Nonhousing equity is made up of financial assets and tangible assets. There are substantial differences across racial and ethnic groups in the holdings of financial assets. The mean financial asset wealth for whites is five times that of blacks and eight times that of Hispanics. While a majority of households in each group own liquid assets, the differences in ownership of stocks, bonds, IRAs, and other assets are particularly large. About 36 percent of white households report stock ownership, and for all whites, the mean value of stocks is $24,933. However, less than 10 percent of black or Hispanic households report owning stock, resulting in a much lower mean stock holding of $3,387 for black and $1,608 for Hispanic households. Yet despite these differences in mean values, note that the median value of stocks, bonds, or other assets is zero for all households, regardless of race and ethnicity. Although white households in aggregate report high mean values, less than half of white households own stocks, bonds, or other assets, as evidenced in the zero median values.

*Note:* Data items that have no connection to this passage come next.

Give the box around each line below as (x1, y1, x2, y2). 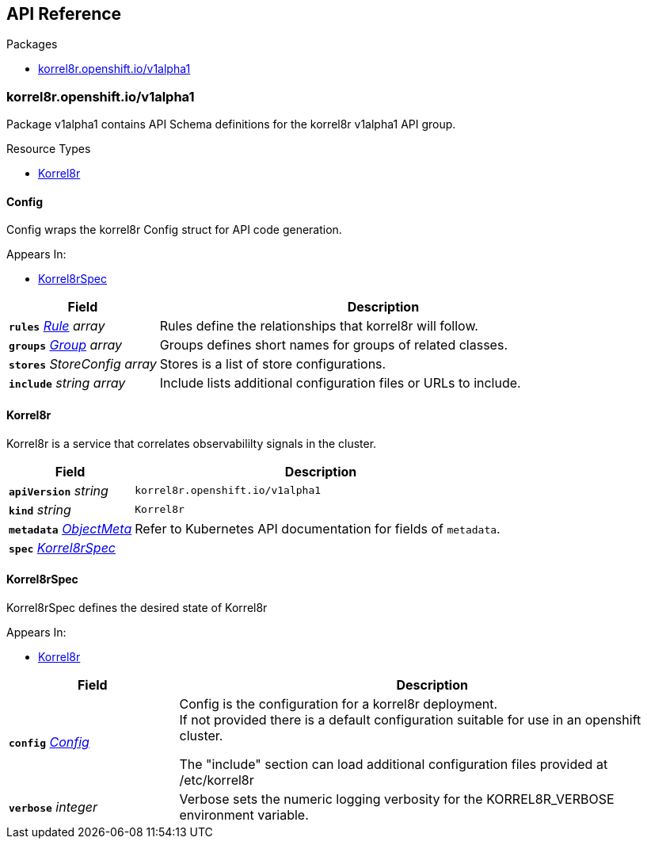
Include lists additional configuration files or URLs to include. (159, 375, 521, 392)
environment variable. (179, 806, 309, 823)
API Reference (6, 4, 122, 24)
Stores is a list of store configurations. (159, 356, 386, 373)
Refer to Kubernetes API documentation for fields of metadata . (135, 520, 500, 537)
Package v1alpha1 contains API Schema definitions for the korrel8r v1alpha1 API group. (6, 117, 456, 132)
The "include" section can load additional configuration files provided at (179, 755, 608, 772)
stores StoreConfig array (9, 356, 157, 373)
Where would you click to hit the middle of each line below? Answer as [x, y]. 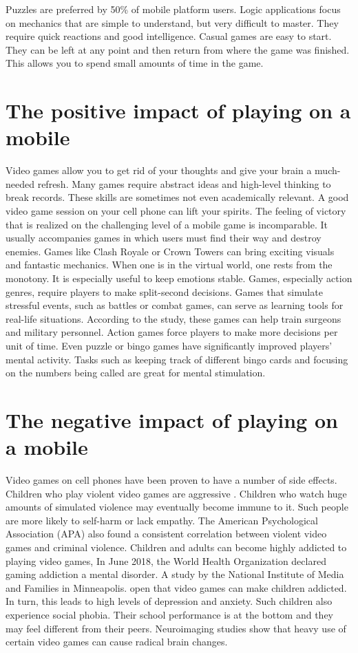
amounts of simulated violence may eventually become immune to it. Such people [177, 507]
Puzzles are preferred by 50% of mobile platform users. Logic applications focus [173, 9]
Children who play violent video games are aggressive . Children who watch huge [176, 493]
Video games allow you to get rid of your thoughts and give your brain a [159, 170]
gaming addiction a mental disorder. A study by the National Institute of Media [175, 574]
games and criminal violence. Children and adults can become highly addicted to [176, 547]
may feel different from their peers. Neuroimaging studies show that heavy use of [176, 628]
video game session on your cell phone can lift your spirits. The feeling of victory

On average, tangible assets are larger than financial assets. Mean tangible assets for whites are more than three times that of blacks and Hispanics. Most households have vehicle equity. Although the differences in business equity are large, it is owned by relatively few, even among white households. About a third of white households and about a fifth of black and Hispanic households own real estate other than their main home. Overall, the relative differences in mean values of vehicle equity and other real estate are not as large as those observed in components of financial assets. The median household of all groups owes no debt, and the mean debt owed by all groups is roughly the same.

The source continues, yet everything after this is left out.